# moved into an apartment



## gibroni (Sep 25, 2010)

I moved into an apartment and the walls are on the thin side. I'm in a 4 unit apt on the first floor. The other tennants are elderly women. It's a 2 room apt and I want to set up my HT in the larger bedroom which is away from the woman across the hall but I have two retired nuns in the apartment above. I can hear them walking around and I can hear them talking if not enough to understand what they are saying.

My current HT system is modest. Klipsch Kg4 LCR and a pair of Murphy Blaster 1's I had built as surrounds. I have a Dayton Ref 12" sub which replaced a blown Klipsch drive in the Klipsch box with the plate amp. It's all powered by a Denon AVR888 I watch Bluray's and a lot of streaming content through my HTPC.

My projector and screen aren't an issue.

I don't want to be a bad neighbor I just want to be able to enjoy m HT.

Should I sell off my Kg4's and go with smaller speakers or keep them and be wary of the volume.

I do think I'm going to get a pair of in-ceiling speakers for surrounds since they would best fit the new room. It's a drop ceiling so I could replace the tile with plywood or mdf.

I was thinking of using a lot of acoustic wall treatments to have as mush sound proofing as possible.


----------



## KalaniP (Dec 17, 2008)

Consider a subdude?


----------



## eugovector (Sep 4, 2006)

I'd been doing the apt living for 13 years before the day came when I could afford our house, and after trying everything, the only thing I found that works, short of reconstructing the walls, is turning it down. Sad but true. Bass frequencies travel the farthest, so just reducing the level on your sub can help, as well as utilizing any dynamic compression in your AVR to make quiet passages louder, and loud passages more quiet. Audyssey's upcoming technology Low Frequency Containment promises to limit the travel of bass frequencies to surrounding areas, but I haven't experienced it yet.

http://www.audyssey.com/audio-technology/audyssey-lfc

Having understanding neighbors also helps.


----------



## tesseract (Aug 9, 2010)

gibroni said:


> I was thinking of using a lot of acoustic wall treatments to have as mush sound proofing as possible.

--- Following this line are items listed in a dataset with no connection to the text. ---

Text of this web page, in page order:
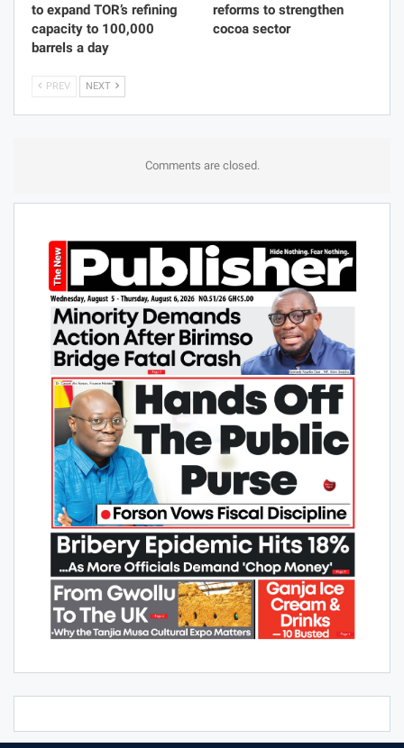
to expand TOR’s refining
capacity to 100,000
barrels a day
reforms to strengthen
cocoa sector
PREV NEXT
Comments are closed.

This will not help. Room treatments only help with the short wavelength higher frequencies in _your_ room.



KalaniP said:


> Consider a subdude?


This _might_ help, especially if the neighbor's walls are rattling.


----------



## TypeA (Aug 14, 2010)

I feel for ya gibroni. In my situation I spend a mere $400 a month for a nice 700sf 1 bedroom that has a living room _ideally_ suited for home theater. But alas Ive built a very capable 7.2 system that is _rarely_ used to its full potential simply because of attached neighbors. Despite my theater being on the far end of the building from my neighbors main living area, they still can hear my subs from time to time throughout their home. What I would recommend is introducing yourself to the neighbors and explaining what youll be doing, maybe ask if there are better times that theater sound wont be as bothersome, maybe provide your phone number and make it easy for them to contact you if theres any problem at all. Being considerate and communicating your intentions goes a long ways but ultimately with retirees (who are probably always home) and very thin walls youre in the worst situation possible and compromises will have to be made.


----------



## sga2 (Nov 14, 2009)

I'd keep the speakers for the day you move out. 

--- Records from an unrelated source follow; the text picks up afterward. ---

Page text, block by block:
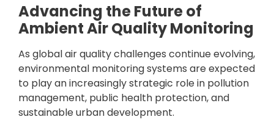
Advancing the Future of
Ambient Air Quality Monitoring
As global air quality challenges continue evolving,
environmental monitoring systems are expected
to play an increasingly strategic role in pollution
management, public health protection, and
sustainable urban development.
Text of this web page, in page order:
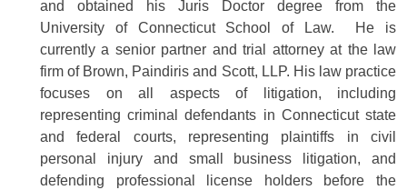
and obtained his Juris Doctor degree from the
University of Connecticut School of Law. He is
currently a senior partner and trial attorney at the law
firm of Brown, Paindiris and Scott, LLP. His law practice
focuses on all aspects of litigation, including
representing criminal defendants in Connecticut state
and federal courts, representing plaintiffs in civil
personal injury and small business litigation, and
defending professional license holders before the

You might consider getting a Buttkicker so you can enjoy some bass sensation without having to crank up the sub to the point of angry neighbors. I've never used one but they seem to get good buzz around here. And since you're on the first floor (slab on grade?), I doubt any rattling the would be noticed by anyone outside your room. 

Regards,
sga2


----------



## eugovector (Sep 4, 2006)

Yeah, living on the ground floor is the best if you're the noisy one.


----------



## gibroni (Sep 25, 2010)

I decided to keep my Kg4's but I'm going to look for some inceiling speakers for surrounds. Just something that will be sealed from behind (or above) and cheap like the Daytons at PE. I'll have to test the waters as far as a sub goes. The room is at the end of the building so I'm not too worried about my neighbors across the hall but I have 2 retired nuns in the apt above me. I hear they like their drink so hopefully they'll be too drunk to be bothered while I'm watching a movie. raying:


----------



## gibroni (Sep 25, 2010)

It's going to be a nice little theater room, 12' X 14" with a nice sized closet to house my equipment rack. It's got dark brown paneling around 3/4 of the walls and a drop ceiling. All I need is a pair of recliners or a recliner couch and I'm set.


----------



## gdstupak (Jul 13, 2010)

gibroni said:


> I decided to keep my Kg4's


That was going to be my advice. 
I would stop using the sub and have the LFE go to the mains before changing to smaller speakers.
If the bass from the mains still carry too much, then in the AVR you could either turn down the bass setting or set the mains to "small" so it cuts out the lower freq.
Using buttkickers would be a good idea if you isolated the couch or seat from the floor.


----------



## Theresa (Aug 23, 2010)

I live in a small condo so I often "ride the gain" of my system. I keep my finger on the volume control. I have an upstairs neighbor who is home all day, as I am, and starts stomping on the floor whenever it gets too loud for hir.


----------